Dr Victoria Male, the immunologist who led the study, admitted it was ‘difficult’ to suggest a biological reason why women on contraception were more likely to experience period issues.
She said the results may in fact be down to women who are on the Pill monitoring their menstrual cycles more closely than others.
The Pill can also trigger period changes.
Dr Male told MailOnline: ‘A lot of people who take hormonal contraception at least partially want to control their periods.
‘It could be that they are more likely to report the change because the contraception normally makes their periods very regular — so it’s particularly unusual for them.
‘The other possibility [that vaccines are changing periods] is we do see a weak signal that some with PCOS might be more likely to have a late period.’
The study — published as a pre-print on medRxiv — asked for data from 1,273 women who kept a record of their menstrual cycle when they were vaccinated.
The group was aged between 29 and 39 years old.
Pfizer’s vaccine was administered to most participants (61 per cent), followed by the AstraZeneca jab (27 per cent) and Moderna shot (10 per cent).
Some 134 volunteers used hormonal contraception during the study, and 1,117 said they did not. Types of contraception deployed included the Pill, implants, a patch, and a vaginal ring.
Some 87 participants suffered from PCOS, and 60 had endometriosis.
Experts said the sample size was large enough to determine whether vaccines do affect the menstrual cycle.
But they added larger studies in the US would be able to observe rarer impacts that vaccines have on periods, which their study was too small to detect.
Experts have previously suggested the immune response triggered by vaccines could also be affecting periods because the two systems are heavily intertwined.
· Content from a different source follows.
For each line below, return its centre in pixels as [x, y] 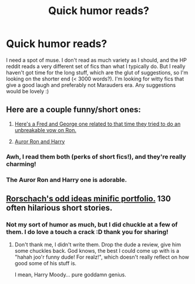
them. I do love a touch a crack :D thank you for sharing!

Some pregnant women and women looking to have a baby have been hesitant to come forward due to concerns about vaccines and fertility.
But experts insist changes are transient in nature and that there is no evidence they cause the issue.
Dr Male added: ‘Most women don’t seem to be seeing an effect and most who are potentially vulnerable should still get the jab because, in the short term, we know that getting a Covid infection also affects periods.
‘In this study some 36 women became pregnant from the 2,000 involved, so that’s quite a lot.’
Separate studies have also been published in America on whether Covid jabs could be behind changes to the menstrual cycle.
But they have also so far been unable to detect any impact on periods that the vaccines may be having.
More than 41,000 menstrual changes have been reported by women to the country’s vaccine regulator after they were inoculated.
The MHRA says it is reviewing the reports, but that there is yet to be any firm evidence that these are definite side effects of the vaccine.